▶ [Working data]
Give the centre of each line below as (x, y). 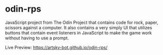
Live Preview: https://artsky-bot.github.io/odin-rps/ (56, 47)
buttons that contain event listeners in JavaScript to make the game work (79, 33)
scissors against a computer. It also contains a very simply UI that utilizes (79, 27)
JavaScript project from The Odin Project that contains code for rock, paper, (82, 22)
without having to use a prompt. (37, 38)
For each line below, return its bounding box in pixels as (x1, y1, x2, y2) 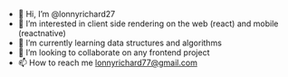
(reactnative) (17, 28, 66, 38)
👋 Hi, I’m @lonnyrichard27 (17, 9, 116, 19)
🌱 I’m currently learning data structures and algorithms (17, 37, 222, 48)
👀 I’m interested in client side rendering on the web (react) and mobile (17, 18, 279, 29)
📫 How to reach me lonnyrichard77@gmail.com (17, 57, 197, 68)
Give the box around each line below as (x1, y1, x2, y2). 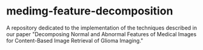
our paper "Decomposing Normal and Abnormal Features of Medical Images (6, 30, 197, 37)
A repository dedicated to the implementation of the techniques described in (6, 24, 197, 31)
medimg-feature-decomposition (6, 4, 173, 18)
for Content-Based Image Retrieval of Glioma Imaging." (6, 37, 144, 44)
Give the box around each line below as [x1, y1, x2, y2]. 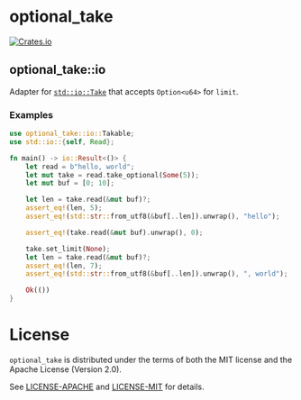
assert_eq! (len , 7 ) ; [25, 261, 103, 270]
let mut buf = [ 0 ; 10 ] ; [25, 178, 115, 188]
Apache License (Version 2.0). [9, 363, 122, 375]
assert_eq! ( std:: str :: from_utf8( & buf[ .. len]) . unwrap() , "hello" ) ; [25, 212, 280, 222]
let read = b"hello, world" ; [25, 162, 135, 171]
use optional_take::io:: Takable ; [9, 129, 135, 139]
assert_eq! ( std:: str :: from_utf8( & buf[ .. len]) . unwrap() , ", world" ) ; [25, 269, 288, 278]
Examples [9, 108, 54, 121]
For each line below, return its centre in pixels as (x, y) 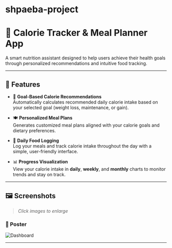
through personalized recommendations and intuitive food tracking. (76, 64)
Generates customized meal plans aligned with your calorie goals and (86, 125)
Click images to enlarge (43, 211)
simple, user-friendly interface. (45, 151)
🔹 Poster (16, 224)
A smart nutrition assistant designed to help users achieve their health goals (85, 58)
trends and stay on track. (39, 174)
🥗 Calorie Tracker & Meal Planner (77, 33)
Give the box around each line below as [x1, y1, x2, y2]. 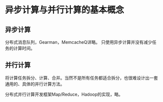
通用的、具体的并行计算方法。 [5, 81, 65, 87]
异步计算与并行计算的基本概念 [5, 4, 125, 16]
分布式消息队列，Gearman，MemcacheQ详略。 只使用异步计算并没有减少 [5, 40, 152, 45]
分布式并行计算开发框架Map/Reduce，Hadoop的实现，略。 [5, 91, 123, 97]
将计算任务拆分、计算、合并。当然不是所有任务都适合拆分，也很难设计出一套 [5, 75, 158, 81]
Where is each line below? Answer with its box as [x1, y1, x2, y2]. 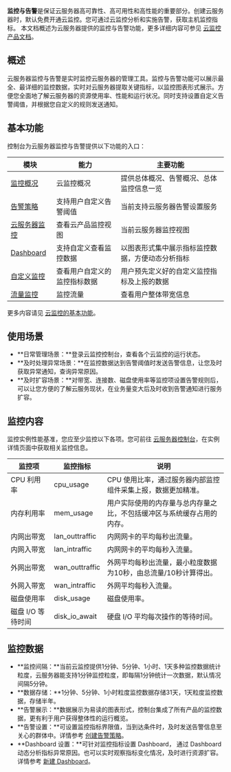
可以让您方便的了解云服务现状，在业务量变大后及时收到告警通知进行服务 [16, 385, 222, 393]
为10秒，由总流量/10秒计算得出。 [107, 568, 217, 578]
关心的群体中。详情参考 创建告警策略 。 [16, 731, 128, 740]
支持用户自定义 [56, 196, 105, 206]
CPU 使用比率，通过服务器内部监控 [107, 475, 220, 485]
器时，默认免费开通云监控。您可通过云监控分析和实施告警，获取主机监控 [7, 15, 212, 23]
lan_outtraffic [54, 531, 97, 541]
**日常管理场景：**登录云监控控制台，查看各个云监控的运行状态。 [16, 350, 204, 358]
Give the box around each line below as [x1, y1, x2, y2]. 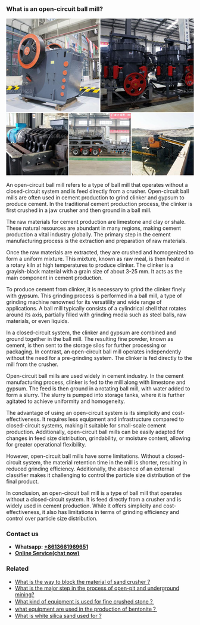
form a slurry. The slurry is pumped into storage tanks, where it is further [6, 391, 185, 398]
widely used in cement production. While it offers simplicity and [6, 502, 162, 509]
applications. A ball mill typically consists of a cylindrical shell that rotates [6, 304, 186, 312]
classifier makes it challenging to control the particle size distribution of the [6, 471, 190, 479]
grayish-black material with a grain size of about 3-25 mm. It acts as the [6, 267, 183, 275]
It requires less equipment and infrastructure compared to [42, 415, 185, 423]
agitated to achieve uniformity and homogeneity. [6, 398, 125, 405]
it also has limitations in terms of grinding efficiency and [42, 508, 180, 515]
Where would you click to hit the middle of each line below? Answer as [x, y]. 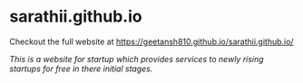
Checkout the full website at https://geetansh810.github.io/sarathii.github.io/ [151, 41]
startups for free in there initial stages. [81, 69]
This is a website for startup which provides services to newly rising [137, 59]
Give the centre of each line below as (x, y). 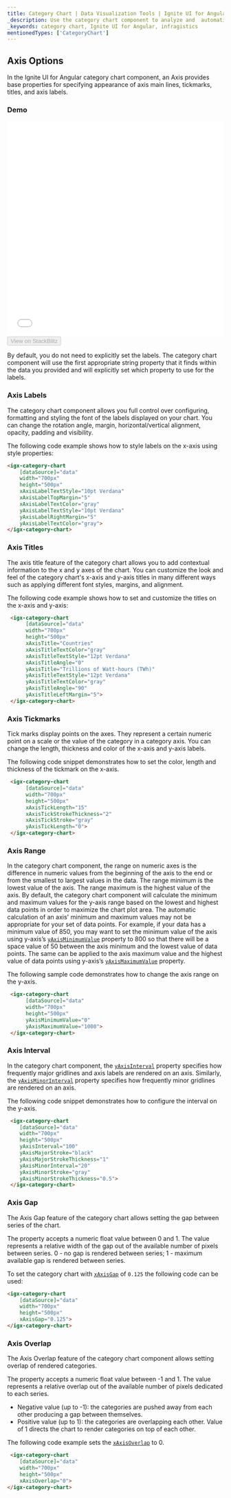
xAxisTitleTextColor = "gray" (66, 650)
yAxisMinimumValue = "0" (58, 1020)
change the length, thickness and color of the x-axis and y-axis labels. (107, 748)
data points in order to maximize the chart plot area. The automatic (101, 910)
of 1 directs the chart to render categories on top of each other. (106, 1429)
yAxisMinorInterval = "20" (55, 1166)
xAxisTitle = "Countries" (59, 643)
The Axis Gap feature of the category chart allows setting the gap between (113, 1217)
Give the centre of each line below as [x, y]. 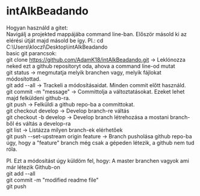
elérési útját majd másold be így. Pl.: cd [55, 40]
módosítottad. [23, 79]
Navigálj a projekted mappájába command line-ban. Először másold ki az [96, 34]
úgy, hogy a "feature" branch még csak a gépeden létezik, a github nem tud [100, 142]
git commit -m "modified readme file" [52, 180]
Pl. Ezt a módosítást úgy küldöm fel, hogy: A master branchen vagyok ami [98, 161]
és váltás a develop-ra [43, 123]
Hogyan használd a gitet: [37, 28]
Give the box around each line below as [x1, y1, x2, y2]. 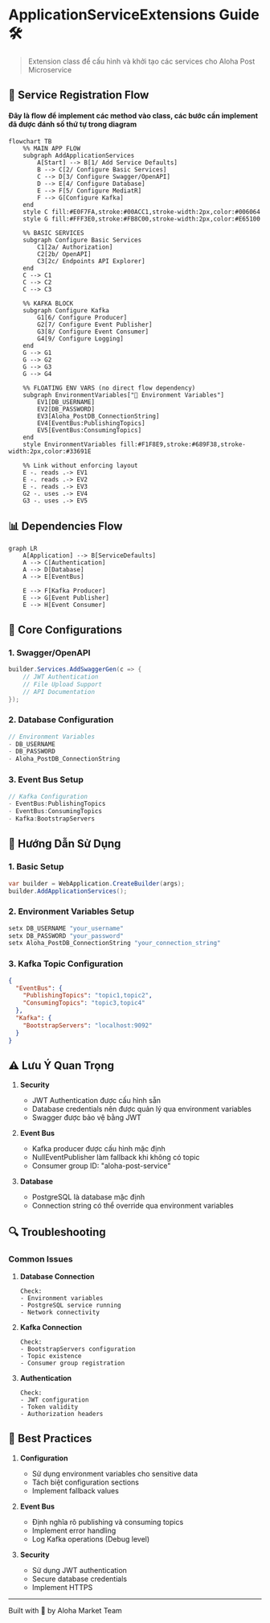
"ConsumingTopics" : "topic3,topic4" [22, 999, 146, 1007]
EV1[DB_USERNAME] [37, 398, 95, 406]
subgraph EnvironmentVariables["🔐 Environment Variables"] [22, 390, 225, 399]
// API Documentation [22, 688, 95, 696]
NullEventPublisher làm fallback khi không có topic [31, 1153, 200, 1163]
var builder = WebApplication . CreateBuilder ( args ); [8, 879, 185, 887]
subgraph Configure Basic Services [22, 236, 142, 244]
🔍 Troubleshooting [8, 1225, 106, 1239]
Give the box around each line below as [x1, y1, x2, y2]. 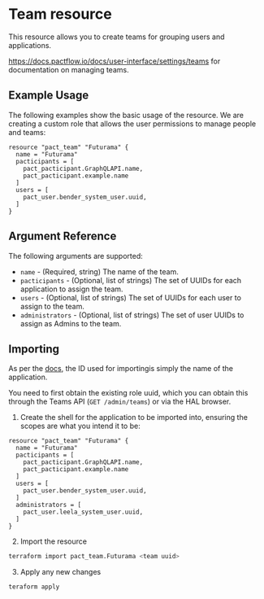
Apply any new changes [19, 567, 102, 577]
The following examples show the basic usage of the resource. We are [8, 110, 245, 120]
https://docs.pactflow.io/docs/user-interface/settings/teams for [8, 56, 221, 66]
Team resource [8, 5, 112, 24]
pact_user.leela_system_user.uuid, [23, 508, 144, 517]
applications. [8, 40, 51, 50]
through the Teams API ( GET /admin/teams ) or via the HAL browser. [8, 396, 232, 407]
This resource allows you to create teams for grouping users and [8, 32, 225, 42]
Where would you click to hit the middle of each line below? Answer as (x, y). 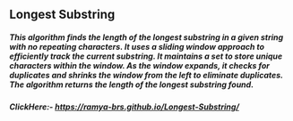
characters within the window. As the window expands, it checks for (140, 65)
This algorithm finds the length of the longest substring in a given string (146, 37)
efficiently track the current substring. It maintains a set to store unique (146, 56)
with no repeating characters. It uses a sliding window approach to (137, 46)
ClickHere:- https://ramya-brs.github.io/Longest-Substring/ (125, 107)
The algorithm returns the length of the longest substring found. (132, 85)
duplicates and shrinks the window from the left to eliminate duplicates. (146, 75)
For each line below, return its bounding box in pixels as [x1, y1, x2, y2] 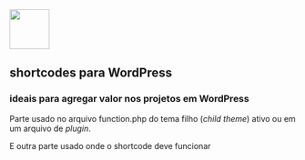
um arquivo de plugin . [9, 123, 91, 134]
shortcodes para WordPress [9, 65, 173, 81]
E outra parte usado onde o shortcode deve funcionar [9, 140, 211, 151]
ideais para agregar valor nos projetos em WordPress [9, 93, 249, 105]
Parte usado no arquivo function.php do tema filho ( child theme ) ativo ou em [9, 113, 296, 124]
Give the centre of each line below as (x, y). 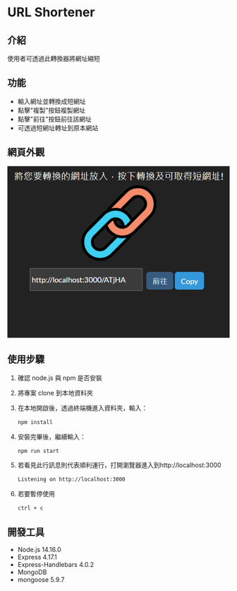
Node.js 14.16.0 (39, 549)
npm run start (38, 451)
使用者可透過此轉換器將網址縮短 (54, 58)
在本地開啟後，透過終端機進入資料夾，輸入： (83, 408)
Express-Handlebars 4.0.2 (55, 564)
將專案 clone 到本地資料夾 (55, 393)
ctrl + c (30, 508)
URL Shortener (51, 12)
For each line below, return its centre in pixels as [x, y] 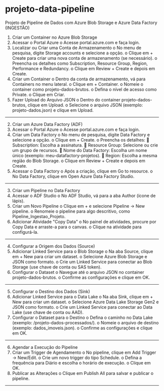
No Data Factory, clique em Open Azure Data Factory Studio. [73, 176]
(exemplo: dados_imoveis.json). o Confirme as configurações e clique [82, 328]
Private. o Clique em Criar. [38, 95]
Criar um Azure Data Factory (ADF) [47, 124]
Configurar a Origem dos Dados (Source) [53, 246]
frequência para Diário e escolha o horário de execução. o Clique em [81, 363]
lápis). [18, 201]
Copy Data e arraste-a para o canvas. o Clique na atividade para [77, 227]
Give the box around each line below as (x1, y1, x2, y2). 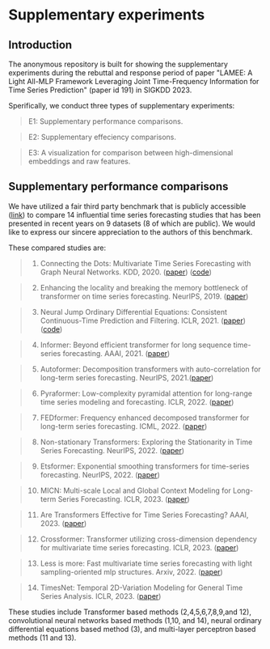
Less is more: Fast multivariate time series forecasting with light (40, 558, 253, 568)
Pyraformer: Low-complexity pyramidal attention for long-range (40, 388, 253, 398)
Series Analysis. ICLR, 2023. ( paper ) (40, 591, 162, 600)
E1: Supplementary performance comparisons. (27, 117, 184, 126)
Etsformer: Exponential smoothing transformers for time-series (40, 461, 250, 471)
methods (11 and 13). (8, 633, 77, 643)
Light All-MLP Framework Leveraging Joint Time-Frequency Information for (8, 77, 259, 86)
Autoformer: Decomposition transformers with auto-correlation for (40, 364, 261, 374)
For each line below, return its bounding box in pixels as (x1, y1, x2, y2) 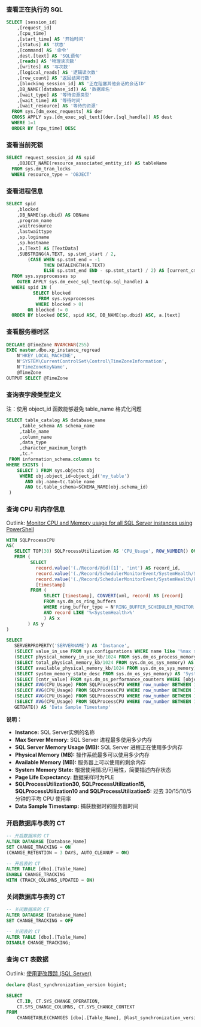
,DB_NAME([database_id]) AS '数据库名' (17, 86, 112, 92)
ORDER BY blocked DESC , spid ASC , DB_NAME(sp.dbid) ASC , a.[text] (11, 312, 181, 319)
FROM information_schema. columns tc (8, 456, 100, 463)
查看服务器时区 (6, 328, 50, 336)
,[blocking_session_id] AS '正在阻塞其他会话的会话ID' (17, 80, 147, 86)
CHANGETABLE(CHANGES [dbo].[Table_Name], (17, 1015, 121, 1021)
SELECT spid (6, 200, 36, 206)
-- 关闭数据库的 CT (6, 906, 50, 913)
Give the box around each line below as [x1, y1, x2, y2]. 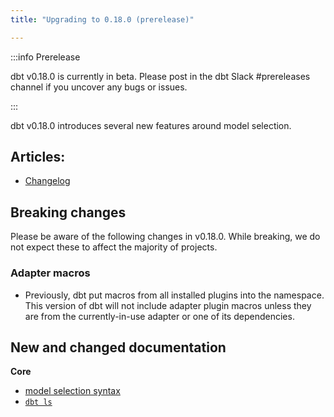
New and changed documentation [10, 339, 227, 356]
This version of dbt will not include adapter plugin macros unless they [24, 299, 312, 311]
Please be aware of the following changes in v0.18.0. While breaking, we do [10, 231, 321, 243]
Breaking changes [10, 204, 127, 221]
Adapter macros [10, 266, 91, 280]
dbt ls [24, 397, 53, 408]
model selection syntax [24, 385, 121, 397]
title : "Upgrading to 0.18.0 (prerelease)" [10, 14, 195, 25]
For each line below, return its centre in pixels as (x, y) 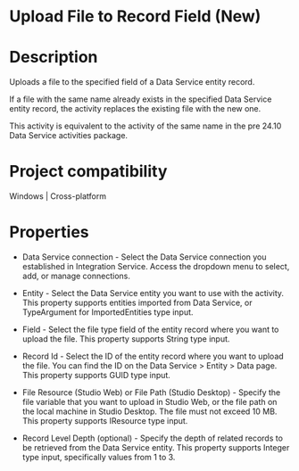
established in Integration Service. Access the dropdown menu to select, (156, 266)
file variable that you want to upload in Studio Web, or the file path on (149, 402)
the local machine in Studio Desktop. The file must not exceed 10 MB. (149, 411)
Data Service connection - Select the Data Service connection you (144, 257)
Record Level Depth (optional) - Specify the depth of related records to (153, 438)
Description (54, 58)
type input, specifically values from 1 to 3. (99, 457)
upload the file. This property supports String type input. (126, 339)
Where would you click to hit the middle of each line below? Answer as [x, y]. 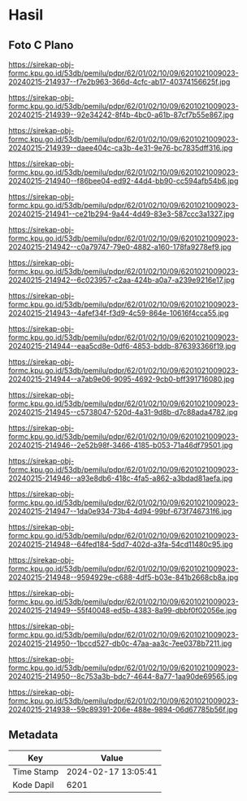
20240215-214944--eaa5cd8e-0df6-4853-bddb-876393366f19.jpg [122, 346]
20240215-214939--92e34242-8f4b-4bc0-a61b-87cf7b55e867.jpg [121, 115]
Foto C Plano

▶ [Exercise details] Print the line above containing "ideais para agregar", the line containing "FROM information_schema. columns", and everything between them, exactly as written. Pictures stay out.

▶ [Exercise answer]
ideais para agregar valor nos projetos em WordPress [9, 93, 249, 105]
Parte usado no arquivo function.php do tema filho ( child theme ) ativo ou em [9, 113, 296, 124]
Give the centre of each line below as (x, y). 
Node.js 14.16.0 (39, 549)
npm run start (38, 451)
使用者可透過此轉換器將網址縮短 (54, 58)
在本地開啟後，透過終端機進入資料夾，輸入： (83, 408)
Express-Handlebars 4.0.2 (55, 564)
將專案 clone 到本地資料夾 (55, 393)
ctrl + c (30, 508)
URL Shortener (51, 12)
For each line below, return its centre in pixels as [x, y] 
No Data Factory, clique em Open Azure Data Factory Studio. [73, 176]
(exemplo: dados_imoveis.json). o Confirme as configurações e clique [82, 328]
Private. o Clique em Criar. [38, 95]
Criar um Azure Data Factory (ADF) [47, 124]
Configurar a Origem dos Dados (Source) [53, 246]
frequência para Diário e escolha o horário de execução. o Clique em [81, 363]
lápis). [18, 201]
Copy Data e arraste-a para o canvas. o Clique na atividade para [77, 227]
Give the box around each line below as (x1, y1, x2, y2). 
Less is more: Fast multivariate time series forecasting with light (40, 558, 253, 568)
Pyraformer: Low-complexity pyramidal attention for long-range (40, 388, 253, 398)
Series Analysis. ICLR, 2023. ( paper ) (40, 591, 162, 600)
E1: Supplementary performance comparisons. (27, 117, 184, 126)
Etsformer: Exponential smoothing transformers for time-series (40, 461, 250, 471)
methods (11 and 13). (8, 633, 77, 643)
Light All-MLP Framework Leveraging Joint Time-Frequency Information for (8, 77, 259, 86)
Autoformer: Decomposition transformers with auto-correlation for (40, 364, 261, 374)
For each line below, return its bounding box in pixels as (x1, y1, x2, y2) 
,DB_NAME([database_id]) AS '数据库名' (17, 86, 112, 92)
ORDER BY blocked DESC , spid ASC , DB_NAME(sp.dbid) ASC , a.[text] (11, 312, 181, 319)
FROM information_schema. columns tc (8, 456, 100, 463)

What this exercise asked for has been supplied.